Could you transcribe exactly the lines below, from the line with "eFUSE不开放 (25, 1400, 58, 1407)" through the line with "di Tech OnTap", and nothing else, leaving out the pictures?

Extracted records:
[Start of section]
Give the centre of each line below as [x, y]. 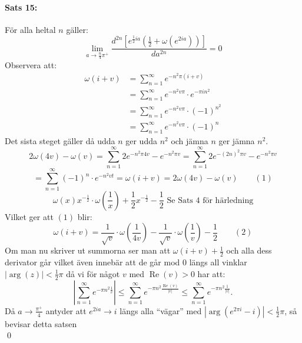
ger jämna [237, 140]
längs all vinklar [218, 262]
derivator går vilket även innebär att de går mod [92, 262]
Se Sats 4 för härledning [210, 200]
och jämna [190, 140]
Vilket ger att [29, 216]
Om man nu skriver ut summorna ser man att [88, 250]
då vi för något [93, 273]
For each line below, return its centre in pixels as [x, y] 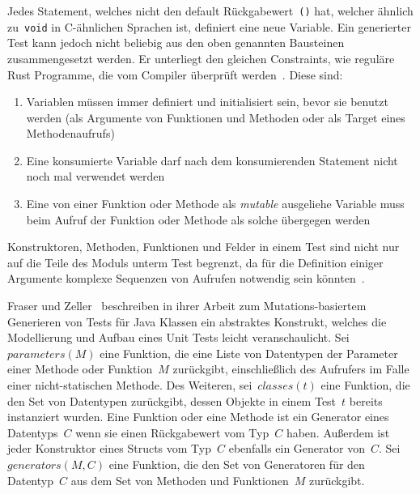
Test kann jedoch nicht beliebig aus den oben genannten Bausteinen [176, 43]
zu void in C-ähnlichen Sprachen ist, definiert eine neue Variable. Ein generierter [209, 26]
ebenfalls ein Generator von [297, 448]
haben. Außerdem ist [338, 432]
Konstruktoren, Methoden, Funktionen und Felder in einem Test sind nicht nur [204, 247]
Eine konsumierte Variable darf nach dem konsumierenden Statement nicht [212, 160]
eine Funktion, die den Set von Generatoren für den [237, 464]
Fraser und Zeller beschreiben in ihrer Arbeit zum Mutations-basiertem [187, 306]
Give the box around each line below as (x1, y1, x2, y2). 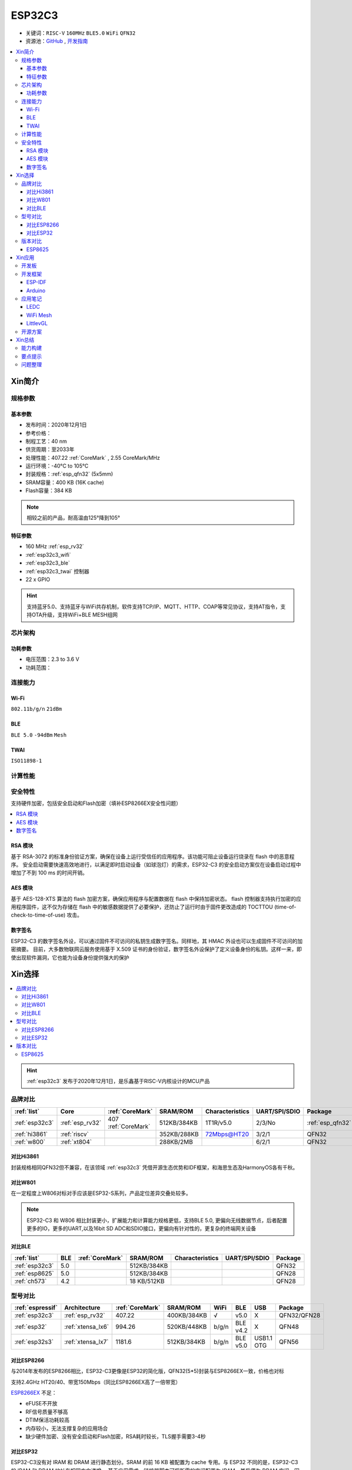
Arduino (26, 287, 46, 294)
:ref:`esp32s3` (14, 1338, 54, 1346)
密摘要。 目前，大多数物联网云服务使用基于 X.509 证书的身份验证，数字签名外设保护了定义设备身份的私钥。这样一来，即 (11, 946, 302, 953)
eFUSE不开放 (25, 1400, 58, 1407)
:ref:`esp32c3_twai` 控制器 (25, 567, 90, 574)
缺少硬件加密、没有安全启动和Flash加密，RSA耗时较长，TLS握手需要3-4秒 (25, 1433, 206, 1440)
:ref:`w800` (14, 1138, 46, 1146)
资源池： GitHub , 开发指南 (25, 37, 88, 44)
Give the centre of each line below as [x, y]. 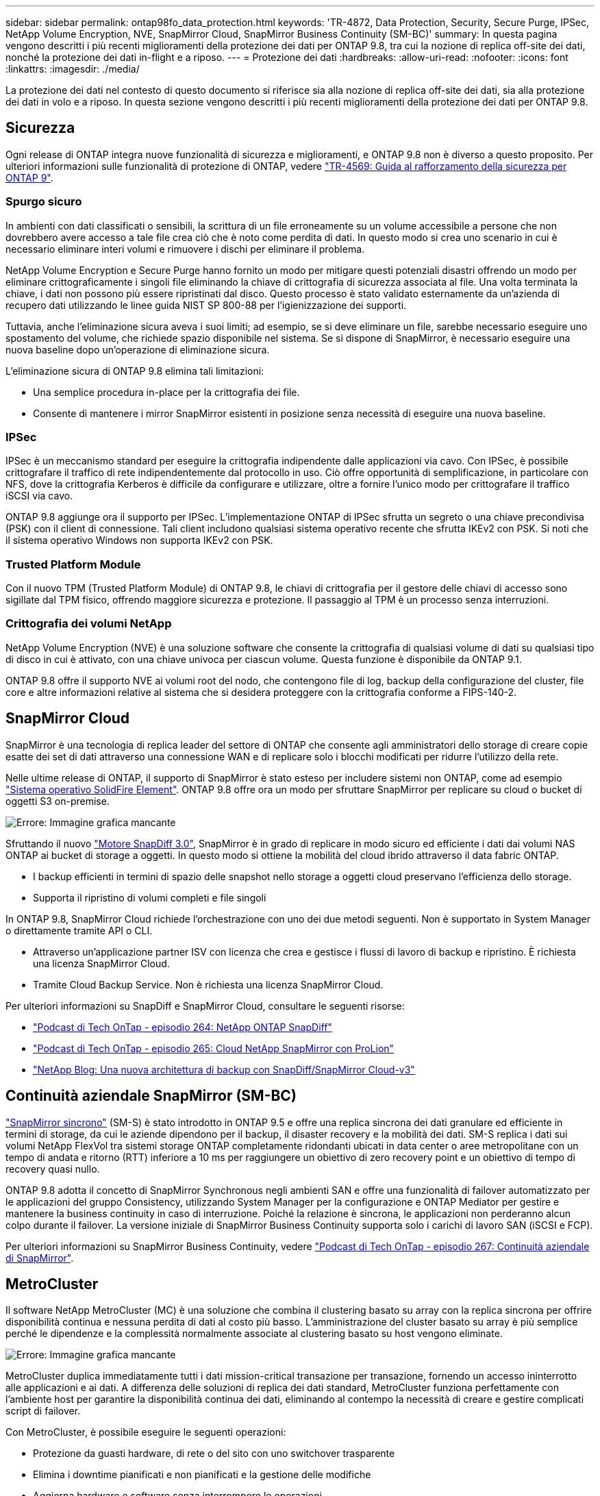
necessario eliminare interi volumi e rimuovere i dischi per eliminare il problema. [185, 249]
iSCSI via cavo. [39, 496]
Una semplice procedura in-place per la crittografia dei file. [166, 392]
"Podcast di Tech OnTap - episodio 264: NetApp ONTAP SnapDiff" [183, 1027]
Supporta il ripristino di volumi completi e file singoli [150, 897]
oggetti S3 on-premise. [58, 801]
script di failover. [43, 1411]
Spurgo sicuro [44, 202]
[End of section]
FINISHED EXERCISE =
eFUSE不开放 (25, 1400, 58, 1407)
:ref:`esp32c3_twai` 控制器 (25, 567, 90, 574)
缺少硬件加密、没有安全启动和Flash加密，RSA耗时较长，TLS握手需要3-4秒 (25, 1433, 206, 1440)
:ref:`w800` (14, 1138, 46, 1146)
资源池： GitHub , 开发指南 (25, 37, 88, 44)
Give the centre of each line below as [x, y]. 
necessario eliminare interi volumi e rimuovere i dischi per eliminare il problema. [185, 249]
iSCSI via cavo. [39, 496]
Una semplice procedura in-place per la crittografia dei file. [166, 392]
"Podcast di Tech OnTap - episodio 264: NetApp ONTAP SnapDiff" [183, 1027]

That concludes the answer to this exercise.